We’re having consistent reports of timeouts when users enable this. We have two different sources of timeouts:
Very long lines slow down regex matching, or poorly written regex (this ticket)
Very large binary files (SOTERIA-118).
Originally reported by here:
download rust repo https://github.com/rust-lang/rust
I tested with revision de857bbcf02d192986efc380b4735d8c9bea85ac
enabled GENERIC_PASSWORD rule
started repository scan
Scan is failed with timeout error. Cause is slowparse-bstring.rs and slowparse-string.rs files
The issue with slowparse-bstring.rs is that there’s a single huge line (hundreds of Kb). It actually breaks syntax highlighting in Vim also (errors with "pattern uses more memory than maxmempattern").

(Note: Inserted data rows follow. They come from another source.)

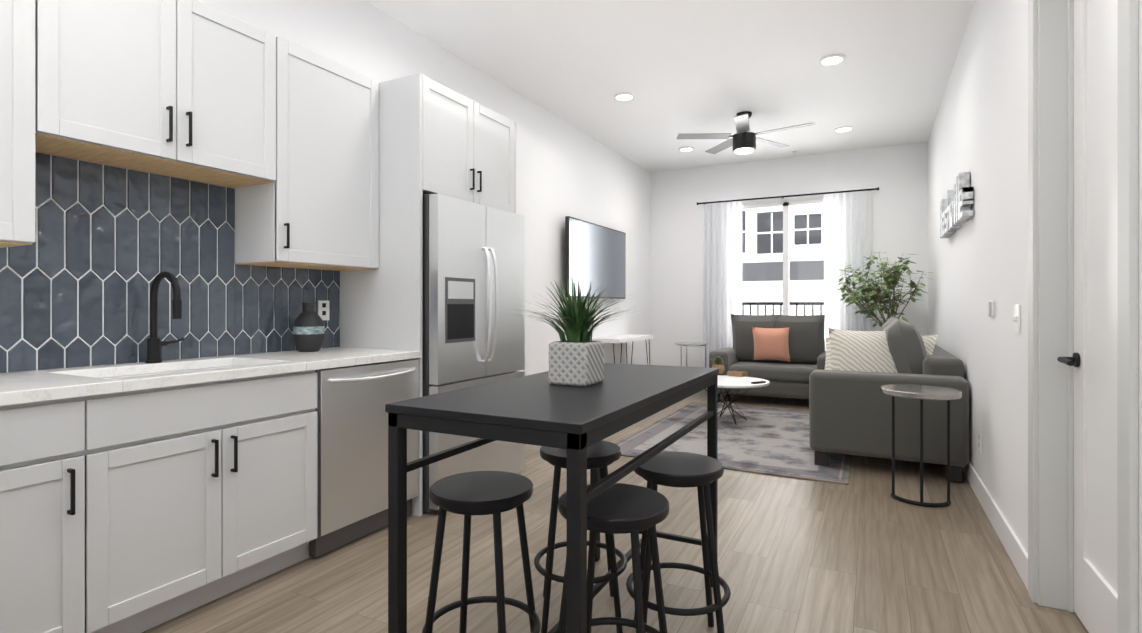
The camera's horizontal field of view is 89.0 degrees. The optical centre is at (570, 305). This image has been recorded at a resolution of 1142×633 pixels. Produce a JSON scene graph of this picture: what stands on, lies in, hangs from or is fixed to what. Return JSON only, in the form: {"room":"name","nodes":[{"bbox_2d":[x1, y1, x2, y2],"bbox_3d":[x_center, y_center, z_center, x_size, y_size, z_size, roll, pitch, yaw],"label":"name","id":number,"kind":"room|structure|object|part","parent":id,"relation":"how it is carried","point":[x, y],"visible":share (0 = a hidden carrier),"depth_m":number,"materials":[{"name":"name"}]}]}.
{"room":"living room","nodes":[
{"label":"living room","id":0,"kind":"room"},
{"bbox_2d":[7,0,649,375],"bbox_3d":[-1.455,-0.380,3.484,0.120,3.080,11.290,0,0,27],"label":"wall","id":1,"kind":"structure","parent":0,"point":[564,168],"depth_m":5.53,"materials":[{"name":"white paint"}]},
{"bbox_2d":[0,0,67,251],"bbox_3d":[-2.110,-0.746,1.726,0.326,1.068,0.824,0,0,27],"label":"upper cabinet","id":2,"kind":"object","parent":1,"relation":"attached to","point":[33,33],"depth_m":1.96,"materials":[{"name":"white paint"}]},
{"bbox_2d":[0,152,339,372],"bbox_3d":[-1.914,-0.169,2.455,0.011,0.831,2.300,0,0,27],"label":"backsplash","id":3,"kind":"structure","parent":1,"relation":"attached to","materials":[{"name":"tile"}]},
{"bbox_2d":[318,301,328,319],"bbox_3d":[-1.434,0.028,3.369,0.006,0.115,0.075,0,0,27],"label":"outlet","id":4,"kind":"object","parent":3,"relation":"attached to","point":[323,306],"depth_m":3.36,"materials":[{"name":"white plastic"}]},
{"bbox_2d":[68,0,279,187],"bbox_3d":[-1.744,-0.935,2.433,0.326,0.690,0.889,0,0,27],"label":"upper cabinet","id":5,"kind":"object","parent":1,"relation":"attached to","point":[188,90],"depth_m":2.37,"materials":[{"name":"white paint"}]},
{"bbox_2d":[216,38,383,271],"bbox_3d":[-1.404,-0.746,3.088,0.326,1.068,0.706,0,0,27],"label":"upper cabinet","id":6,"kind":"object","parent":1,"relation":"attached to","point":[323,213],"depth_m":2.96,"materials":[{"name":"white paint"}]},
{"bbox_2d":[384,73,515,207],"bbox_3d":[-0.883,-0.960,3.767,0.626,0.640,0.929,0,0,27],"label":"upper cabinet","id":7,"kind":"object","parent":1,"relation":"attached to","point":[436,136],"depth_m":3.38,"materials":[{"name":"white paint"}]},
{"bbox_2d":[565,216,625,298],"bbox_3d":[0.278,-0.495,6.568,0.112,0.820,1.520,0,0,27],"label":"television","id":8,"kind":"object","parent":1,"relation":"attached to","point":[595,255],"depth_m":6.41,"materials":[{"name":"black"}]},
{"bbox_2d":[142,390,1087,632],"bbox_3d":[0.201,1.210,2.626,3.850,0.100,11.290,0,0,27],"label":"floor","id":9,"kind":"structure","parent":0,"point":[864,551],"depth_m":2.56,"materials":[{"name":"brown wood"}]},
{"bbox_2d":[0,396,115,632],"bbox_3d":[-1.929,0.723,1.753,0.623,0.875,0.642,0,0,27],"label":"base cabinet","id":10,"kind":"object","parent":9,"relation":"on","point":[58,457],"depth_m":1.79,"materials":[{"name":"white paint"}]},
{"bbox_2d":[116,372,323,632],"bbox_3d":[-1.622,0.723,2.345,0.623,0.875,0.935,0,0,27],"label":"base cabinet","id":11,"kind":"object","parent":9,"relation":"on","point":[220,487],"depth_m":2.20,"materials":[{"name":"white paint"}]},
{"bbox_2d":[0,348,419,407],"bbox_3d":[-1.631,0.266,2.309,0.641,0.039,2.300,0,0,27],"label":"countertop","id":12,"kind":"structure","parent":11,"relation":"on","point":[40,385],"depth_m":2.26,"materials":[{"name":"white stone"}]},
{"bbox_2d":[140,268,187,363],"bbox_3d":[-1.710,0.050,2.514,0.223,0.393,0.152,0,0,27],"label":"faucet","id":13,"kind":"object","parent":12,"relation":"on","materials":[{"name":"black metal"}]},
{"bbox_2d":[96,360,235,375],"bbox_3d":[-1.585,0.377,2.364,0.420,0.207,0.700,0,0,27],"label":"sink","id":14,"kind":"object","parent":12,"relation":"in","point":[187,367],"depth_m":2.50,"materials":[{"name":"silver metal"}]},
{"bbox_2d":[293,303,324,351],"bbox_3d":[-1.415,0.115,3.137,0.156,0.262,0.156,0,0,27],"label":"vase","id":15,"kind":"object","parent":12,"relation":"on","point":[308,328],"depth_m":3.09,"materials":[{"name":"grey ceramic"}]},
{"bbox_2d":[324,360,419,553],"bbox_3d":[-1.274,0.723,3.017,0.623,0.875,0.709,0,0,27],"label":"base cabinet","id":16,"kind":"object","parent":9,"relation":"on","point":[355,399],"depth_m":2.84,"materials":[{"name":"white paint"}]},
{"bbox_2d":[309,359,418,557],"bbox_3d":[-1.226,0.719,3.031,0.654,0.862,0.640,0,0,27],"label":"dishwasher","id":17,"kind":"object","parent":16,"relation":"in","point":[352,397],"depth_m":2.81,"materials":[{"name":"silver metal"}]},
{"bbox_2d":[340,188,524,515],"bbox_3d":[-0.840,0.270,3.723,0.692,1.780,0.937,0,0,27],"label":"refrigerator","id":18,"kind":"object","parent":9,"relation":"on","point":[380,254],"depth_m":3.35,"materials":[{"name":"white paint"}]},
{"bbox_2d":[423,193,524,513],"bbox_3d":[-0.799,0.270,3.724,0.763,1.780,0.896,0,0,27],"label":"fridge","id":19,"kind":"object","parent":18,"relation":"in","point":[474,253],"depth_m":3.43,"materials":[{"name":"silver metal"}]},
{"bbox_2d":[422,471,540,632],"bbox_3d":[-0.266,0.849,1.736,0.351,0.626,0.351,0,0,27],"label":"stool","id":20,"kind":"object","parent":9,"relation":"on","point":[496,494],"visible":1,"depth_m":1.69,"materials":[{"name":"black metal"}]},
{"bbox_2d":[385,363,718,632],"bbox_3d":[0.062,0.710,1.977,0.580,0.900,1.290,0,0,27],"label":"bar table","id":21,"kind":"object","parent":9,"relation":"on","point":[538,409],"visible":0.77,"depth_m":1.53,"materials":[{"name":"black wood"}]},
{"bbox_2d":[498,273,634,386],"bbox_3d":[-0.029,0.074,1.929,0.661,0.372,0.577,0,0,27],"label":"potted plant","id":22,"kind":"object","parent":21,"relation":"on","point":[576,356],"visible":1,"depth_m":1.90,"materials":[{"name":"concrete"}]},
{"bbox_2d":[534,440,626,632],"bbox_3d":[0.036,0.848,2.188,0.387,0.626,0.387,0,0,27],"label":"stool","id":23,"kind":"object","parent":9,"relation":"on","point":[602,455],"visible":0.75,"depth_m":2.08,"materials":[{"name":"black metal"}]},
{"bbox_2d":[558,483,668,632],"bbox_3d":[0.117,0.849,1.605,0.351,0.626,0.351,0,0,27],"label":"stool","id":24,"kind":"object","parent":9,"relation":"on","point":[622,508],"visible":0.75,"depth_m":1.56,"materials":[{"name":"black metal"}]},
{"bbox_2d":[592,334,652,363],"bbox_3d":[0.636,0.765,6.974,0.340,0.791,1.130,0,0,27],"label":"console table","id":25,"kind":"object","parent":9,"relation":"on","point":[626,338],"visible":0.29,"depth_m":6.76,"materials":[{"name":"white paint"}]},
{"bbox_2d":[626,452,730,632],"bbox_3d":[0.364,0.848,1.984,0.375,0.626,0.375,0,0,27],"label":"stool","id":26,"kind":"object","parent":9,"relation":"on","point":[700,472],"visible":0.92,"depth_m":1.89,"materials":[{"name":"black metal"}]},
{"bbox_2d":[675,342,707,394],"bbox_3d":[1.566,0.825,7.579,0.420,0.670,0.420,0,0,27],"label":"glass side table","id":27,"kind":"object","parent":9,"relation":"on","point":[681,344],"visible":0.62,"depth_m":7.53,"materials":[{"name":"white"}]},
{"bbox_2d":[615,402,851,484],"bbox_3d":[1.621,1.154,5.343,1.770,0.012,2.660,0,0,27],"label":"rug","id":28,"kind":"object","parent":9,"relation":"on","point":[768,441],"visible":0.54,"depth_m":4.88,"materials":[{"name":"grey fabric"}]},
{"bbox_2d":[705,375,769,424],"bbox_3d":[1.560,0.944,5.779,0.790,0.408,0.790,0,0,27],"label":"coffee table","id":29,"kind":"object","parent":28,"relation":"on","point":[726,382],"visible":0.69,"depth_m":5.73,"materials":[{"name":"white paint"}]},
{"bbox_2d":[706,353,765,383],"bbox_3d":[1.664,0.623,6.004,0.759,0.234,0.847,0,0,27],"label":"decor","id":30,"kind":"object","parent":29,"relation":"on","point":[721,367],"visible":1,"depth_m":6.28,"materials":[{"name":"beige wicker"}]},
{"bbox_2d":[709,314,825,401],"bbox_3d":[2.482,0.633,7.036,1.440,1.053,0.820,0,0,27],"label":"loveseat","id":31,"kind":"object","parent":9,"relation":"on","point":[784,356],"visible":0.62,"depth_m":6.88,"materials":[{"name":"grey fabric"}]},
{"bbox_3d":[2.482,0.720,7.036,1.440,0.680,0.820,0,0,27],"label":"frame","id":32,"kind":"part","parent":31,"relation":"part of","materials":[{"name":"grey fabric"}]},
{"bbox_3d":[2.426,0.785,6.930,0.970,0.160,0.570,0,0,27],"label":"seat","id":33,"kind":"part","parent":31,"relation":"part of","materials":[{"name":"grey fabric"}]},
{"bbox_2d":[831,252,931,326],"bbox_3d":[3.398,0.270,6.385,0.979,1.780,1.049,0,0,27],"label":"plant","id":34,"kind":"object","parent":9,"relation":"on","point":[879,297],"visible":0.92,"depth_m":6.33,"materials":[{"name":"green plant"}]},
{"bbox_2d":[809,316,968,482],"bbox_3d":[2.650,0.631,4.944,0.965,1.058,2.220,0,0,27],"label":"sofa","id":35,"kind":"object","parent":9,"relation":"on","point":[850,408],"visible":0.85,"depth_m":4.04,"materials":[{"name":"grey fabric"}]},
{"bbox_2d":[880,384,961,506],"bbox_3d":[2.099,0.830,3.495,0.420,0.660,0.420,0,0,27],"label":"side table","id":36,"kind":"object","parent":9,"relation":"on","point":[921,392],"visible":0.98,"depth_m":3.38,"materials":[{"name":"metal"}]},
{"bbox_2d":[364,0,974,171],"bbox_3d":[0.112,-1.970,2.672,3.650,0.100,11.290,0,0,27],"label":"ceiling","id":37,"kind":"structure","parent":0,"point":[675,67],"depth_m":4.61,"materials":[{"name":"white paint"}]},
{"bbox_2d":[614,92,634,100],"bbox_3d":[0.489,-1.912,5.321,0.189,0.016,0.189,0,0,3],"label":"recessed light","id":38,"kind":"object","parent":37,"relation":"in","point":[624,96],"depth_m":5.30,"materials":[{"name":"white paint"}]},
{"bbox_2d":[678,146,693,151],"bbox_3d":[1.409,-1.912,7.097,0.189,0.016,0.189,0,0,18],"label":"recessed light","id":39,"kind":"object","parent":37,"relation":"in","point":[687,148],"depth_m":7.07,"materials":[{"name":"white paint"}]},
{"bbox_2d":[677,111,815,153],"bbox_3d":[1.738,-1.725,5.772,1.288,0.390,1.283,0,0,27],"label":"ceiling fan","id":40,"kind":"object","parent":37,"relation":"hanging from","point":[743,140],"visible":1,"depth_m":5.75,"materials":[{"name":"black metal"}]},
{"bbox_2d":[819,54,845,65],"bbox_3d":[2.033,-1.912,4.520,0.189,0.016,0.189,0,0,3],"label":"recessed light","id":41,"kind":"object","parent":37,"relation":"in","point":[831,59],"depth_m":4.50,"materials":[{"name":"white paint"}]},
{"bbox_2d":[834,126,852,131],"bbox_3d":[2.954,-1.912,6.296,0.189,0.016,0.189,0,0,18],"label":"recessed light","id":42,"kind":"object","parent":37,"relation":"in","point":[843,128],"depth_m":6.28,"materials":[{"name":"white paint"}]},
{"bbox_2d":[650,142,927,366],"bbox_3d":[2.683,-0.380,7.630,3.410,3.080,0.120,0,0,27],"label":"wall","id":43,"kind":"structure","parent":0,"point":[897,175],"depth_m":7.62,"materials":[{"name":"white paint"}]},
{"bbox_2d":[742,199,823,315],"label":"window","id":44,"kind":"structure","parent":43,"relation":"in","point":[786,246],"depth_m":7.55,"materials":[{"name":"glass"}]},
{"bbox_3d":[2.987,0.605,8.120,3.500,1.310,1.030,0,0,27],"label":"exterior railing","id":45,"kind":"part","parent":44,"relation":"part of","materials":[{"name":"black metal"}]},
{"bbox_2d":[697,187,878,204],"bbox_3d":[2.722,-1.400,7.489,2.210,0.035,0.091,0,0,27],"label":"curtain rod","id":46,"kind":"object","parent":43,"relation":"attached to","point":[782,197],"visible":0.98,"depth_m":7.41,"materials":[{"name":"black metal"}]},
{"bbox_2d":[703,201,741,388],"bbox_3d":[2.035,-0.127,7.814,0.530,2.514,0.071,0,0,27],"label":"curtain","id":47,"kind":"object","parent":46,"relation":"hanging from","point":[722,262],"visible":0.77,"depth_m":7.82,"materials":[{"name":"white fabric"}]},
{"bbox_2d":[824,191,871,350],"bbox_3d":[3.384,-0.127,7.115,0.530,2.514,0.071,0,0,27],"label":"curtain","id":48,"kind":"object","parent":46,"relation":"hanging from","point":[847,228],"visible":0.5,"depth_m":7.12,"materials":[{"name":"white fabric"}]},
{"bbox_2d":[928,0,1141,632],"bbox_3d":[1.679,-0.380,1.860,0.120,3.080,11.290,0,0,27],"label":"wall","id":49,"kind":"structure","parent":0,"point":[977,261],"depth_m":3.12,"materials":[{"name":"white paint"}]},
{"bbox_2d":[940,172,973,237],"bbox_3d":[2.839,-0.725,4.303,0.061,0.310,1.384,0,0,27],"label":"sign","id":50,"kind":"object","parent":49,"relation":"attached to","point":[956,212],"visible":0.98,"depth_m":3.96,"materials":[{"name":"metal"}]},
{"bbox_2d":[978,431,980,452],"bbox_3d":[2.442,0.813,3.472,0.008,0.115,0.075,0,0,27],"label":"outlet","id":51,"kind":"object","parent":49,"relation":"attached to","point":[979,440],"visible":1,"depth_m":3.46,"materials":[{"name":"white plastic"}]},
{"bbox_2d":[988,301,993,316],"bbox_3d":[2.253,0.018,3.122,0.021,0.085,0.090,0,0,27],"label":"light switch","id":52,"kind":"object","parent":49,"relation":"attached to","point":[990,308],"visible":1,"depth_m":3.09,"materials":[{"name":"white plastic"}]},
{"bbox_2d":[963,461,1027,589],"bbox_3d":[3.006,1.095,4.566,0.014,0.130,5.025,0,0,27],"label":"baseboard","id":53,"kind":"structure","parent":49,"relation":"attached to","point":[1017,553],"depth_m":2.86,"materials":[{"name":"white paint"}]},
{"bbox_2d":[1013,305,1019,332],"bbox_3d":[1.972,0.058,2.573,0.015,0.125,0.085,0,0,27],"label":"switch plate","id":54,"kind":"object","parent":49,"relation":"attached to","point":[1016,318],"visible":1,"depth_m":2.55,"materials":[{"name":"white plastic"}]},
{"bbox_2d":[1028,0,1138,632],"bbox_3d":[1.663,-0.107,1.846,0.140,2.535,1.040,0,0,27],"label":"door frame","id":55,"kind":"structure","parent":49,"relation":"attached to","point":[1050,300],"depth_m":2.22,"materials":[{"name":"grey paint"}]},
{"bbox_2d":[1057,0,1117,632],"bbox_3d":[1.694,-0.063,1.830,0.097,2.427,0.844,0,0,27],"label":"door","id":56,"kind":"structure","parent":49,"relation":"attached to","point":[1093,360],"depth_m":2.00,"materials":[{"name":"white paint"}]},
{"label":"outside","id":57,"kind":"structure","parent":0,"visible":0},
{"bbox_2d":[742,204,823,315],"bbox_3d":[10.202,-3.841,19.321,34.000,22.000,0.100,0,0,27],"label":"building","id":58,"kind":"structure","parent":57,"point":[813,291],"depth_m":20.75,"materials":[{"name":"white"}]}
]}

Discussion copied from this PR:
Two ideas come to mind of how to address this in general:
Arbitrarily chop up super long lines into smaller segments to scan.
There’s a small correctness issue, but extremely long lines are likely to be test data or another special case.
YACC has a regex extension, TimeLimitedMatcherFactory, which performs a timeout for each regex match. We could do something similar, explicitly doing a timeout on regex matching for each line so we can report a specific error of which regex failed to match in a reasonable time.
Admins have already requested the ability to see which regexes are slow, see
My only concern is that the extra calls to the system clock will slow matching quite a bit in the case where there is no timeout. But maybe it’ll perform ok.
We can also record timed out validations with file/rule info into error_message field, so admins could see this info right now (as error message) without additional UI development.